How long will it last? What fruit will it bear? It is early to tell as yet. What we know is that the Bolshevik success has been carried out with the sympathy and support of the town workers and the common soldiers in the army. It was an act of despair on the part of these masses at seeing the piecemeal surrender of the revolution and its behests to the imperialist bourgeoisie by the opportunist leaders. On the Bolsheviks’ own part it was prompted by a courageous loyalty to the principles of international socialism, as laid down, for the time of war, by the Stuttgart and Basel congresses. And the success of their actions was and is due to the support and sympathy of the masses.

On the one hand, the utter exhaustion of the nation at large deprives the bourgeoisie of the strength and courage to translate its hatred of the Bolsheviks and their fear of their rule into action. This latter circumstance is a factor which may prove lasting and may help to make the Bolshevik rule more permanent than seems at present reasonable. If they find the means and the energy to put through the main items of their programme, they will have achieved a tremendous revolution.
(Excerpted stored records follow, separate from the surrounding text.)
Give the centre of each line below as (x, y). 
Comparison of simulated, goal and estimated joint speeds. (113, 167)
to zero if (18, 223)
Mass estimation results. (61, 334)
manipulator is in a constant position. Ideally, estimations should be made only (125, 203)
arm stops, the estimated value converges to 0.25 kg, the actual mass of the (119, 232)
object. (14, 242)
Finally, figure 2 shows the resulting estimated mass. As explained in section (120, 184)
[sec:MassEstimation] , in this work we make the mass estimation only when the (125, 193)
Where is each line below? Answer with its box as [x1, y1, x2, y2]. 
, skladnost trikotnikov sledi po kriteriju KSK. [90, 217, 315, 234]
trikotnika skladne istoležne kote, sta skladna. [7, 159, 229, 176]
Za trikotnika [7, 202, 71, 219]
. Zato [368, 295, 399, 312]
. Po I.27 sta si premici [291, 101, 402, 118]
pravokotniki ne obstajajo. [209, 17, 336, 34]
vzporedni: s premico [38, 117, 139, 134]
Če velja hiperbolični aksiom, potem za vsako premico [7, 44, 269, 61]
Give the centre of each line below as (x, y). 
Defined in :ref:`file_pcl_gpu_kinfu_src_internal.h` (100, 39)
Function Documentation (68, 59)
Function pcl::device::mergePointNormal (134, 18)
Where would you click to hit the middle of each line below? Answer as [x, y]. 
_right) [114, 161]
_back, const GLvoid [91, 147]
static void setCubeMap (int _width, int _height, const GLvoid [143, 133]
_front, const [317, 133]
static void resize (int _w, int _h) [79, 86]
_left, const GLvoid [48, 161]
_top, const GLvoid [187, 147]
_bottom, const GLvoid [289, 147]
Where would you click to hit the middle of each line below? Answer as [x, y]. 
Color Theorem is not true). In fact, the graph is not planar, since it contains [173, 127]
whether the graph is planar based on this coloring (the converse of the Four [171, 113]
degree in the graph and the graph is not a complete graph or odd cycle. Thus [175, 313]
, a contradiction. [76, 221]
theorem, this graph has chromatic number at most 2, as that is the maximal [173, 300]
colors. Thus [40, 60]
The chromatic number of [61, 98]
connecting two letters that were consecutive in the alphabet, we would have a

Their position is difficult beyond words. Morally isolated in the world and silently boycotted at home, their only support is, or ought to be, the international working class. Will it support them? Will it realise that it is their own cause which is being fought out over there by men who have staked their lives on it? Peace and bread, the suppression of the war-profiteer and the greedy landlord: this is what Lenin and his friends are trying to obtain for their own countrymen and for the distressed world at large.

Are we going to help them?

Notes

  1. J Klugmann History of the Communist Party of Great Britain Vol 1, London 1968, p69.
  2. The provisional government was the short-lived administrative body which sought to govern Russia immediately following the abdication of tsar Nicholas II in March 1917. It lasted approximately eight months and was overthrown by the Bolshevik-led October revolution. It is sometimes styled the ‘Kerensky government’ after its leading figure, the Socialist Revolutionary Party leader Alexander Kerensky. This provisional government - under pressure from the allies - continued Russia’s involvement in World War I, thus alienating the war-weary people and building support for the Bolsheviks. In his history of the revolution, Trotsky commented of the high-handed and semi-hysterical Kerensky that “the dialectic of the compromise regime and its malicious irony lie in the fact that the masses had to lift Kerensky to the very highest height before they could topple him over”.
  3. Maximalist = Bolshevik.
  4. After the failure of the July offensive on the eastern front, Kerensky had appointed Kornilov as the supreme commander of the Russian army. Tensions soon grew between the two men and on September 7 1917, Kornilov demanded the resignation of the cabinet and the surrender of all military and civil authority to the commander in chief. Kerensky instantly dismissed Kornilov and ordered him back to Petrograd. Kornilov responded by sending troops under the leadership of general Krymov to seize Petrograd. In desperation, Kerensky turned to the Bolshevik-controlled soviets and the red guards. The Bolsheviks responded, but emphasised that they fought for red Petrograd against Kornilov, not for Kerensky. There was no bloc, in other words - military or otherwise. Kornilov later commanded the counterrevolutionary white armies in the civil war.